2. The way the DAC determines the rate is to look at the pulses carrying the data on its digital input. By counting how many are arriving per second, it can determine the speed with which it must play the content. If it sees 44,099 samples/sec, that is the rate, not 44,100. Spec allows +-5% variation from nominal sampling rate by the way.
3. The way the pulses are counted is to look at when they cross the 0 voltage point. Here is a sample measurement of S/PDIF by someone random on the Internet:
As you see the waveform itself is pretty corrupted and doesn't look anything like an idealized square wave. By using the edges as they cross zero, we don't worry as much about all that nasties on top of the waveform and also what level those are.
4. If you look carefully, you see the edges are not perfect either. The slope of the waveform can change based on cable and end-point characteristics, causing that line to be less or more vertical. If so, then the time measurement we make will be inaccurate.

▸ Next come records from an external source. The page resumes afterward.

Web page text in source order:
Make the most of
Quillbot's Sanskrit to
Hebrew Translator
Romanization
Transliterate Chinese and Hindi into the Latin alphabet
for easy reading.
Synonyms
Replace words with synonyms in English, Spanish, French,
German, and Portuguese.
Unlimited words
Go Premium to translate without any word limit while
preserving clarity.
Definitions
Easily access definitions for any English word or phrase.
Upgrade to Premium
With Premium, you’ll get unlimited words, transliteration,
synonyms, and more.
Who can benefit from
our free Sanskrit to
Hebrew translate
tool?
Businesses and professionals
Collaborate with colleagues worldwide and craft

This is called "cable induced jitter." Our measurements started perfect at the source but by the time it traveled on the wire, it has gotten corrupted. Unfortunately, the corruption can actually be data dependent, making its distortion highly unpredictable.

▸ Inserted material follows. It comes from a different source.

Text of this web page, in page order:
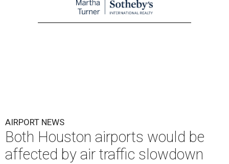
AIRPORT NEWS
Both Houston airports would be
affected by air traffic slowdown
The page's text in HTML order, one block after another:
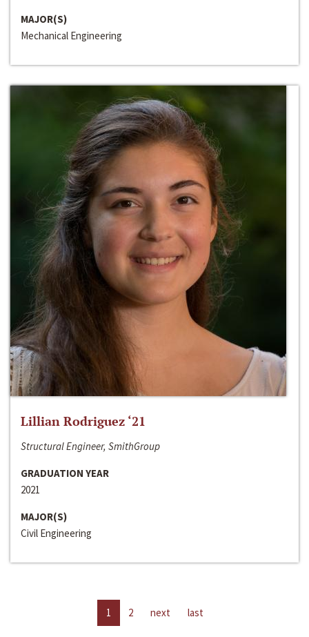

5. Now we get to the receiver. The receiver makes the above measurement but also implements a flywheel effect like you would have in the heavy platter of a turntable. The flywheel speed can be adjusted up and down over time but it resists small changes. The same idea applied here means that if the variations or occurring very quickly, the player clock ignores them and keeps going at the rate it was. The fancy term for this is a Phased Locked Loop or PLL for short.
6. To however be sensitive to the receiver genuinely wanting the target to slow down or speed up (e.g. in the above example were it is one sample slower than nominal value), the PLL cannot throw out all variations. It must allow some through. There is also another problem it can run into if it filters too much in that it may take it a long time to lock onto incoming data rate. This is why on some DACs, you select the input and nothing plays for a second or two or even longer. So the design of the PLL becomes challenging in that you have conflicting requirements of being able to adapt quickly to speed changes yet not allowing noise and jitter induced up stream to get into your DAC. This is why even the most expensive DACs can still benefit from clean upstream digital signal.

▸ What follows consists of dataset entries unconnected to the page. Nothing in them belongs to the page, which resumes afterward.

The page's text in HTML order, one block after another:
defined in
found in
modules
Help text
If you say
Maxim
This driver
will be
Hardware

7. Our problem becomes complex because impact of jitter goes up rapidly as you increase the bit depth and frequency. 16 bits doesn't sound like a big number but it is. It says that the system represents values that 1/65,000 apart in amplitude. At 20,000 Hz, for simplified jitter spectrum (a sinewave), this translates to 0.5 billionth of a second in timing accuracy for your clock! Anything higher and it will generate distortion that is higher than the lowest step your digital system can represent.
8. Note that just because you hear differences in systems, it doesn't mean it is all related to jitter up stream. The local clock in the DAC can also get disturbed by many other factors such as RF, power supply variations, activities in the rest of the device from DSPs to front panel, displays. So you also have local jitter to add to the equation. In addition, you electrical interference from upstream device that shares the ground with the DAC. Again, remember how delicate these signals are even at 16 bits.
Let me pause here and see if this is easy to digest so far.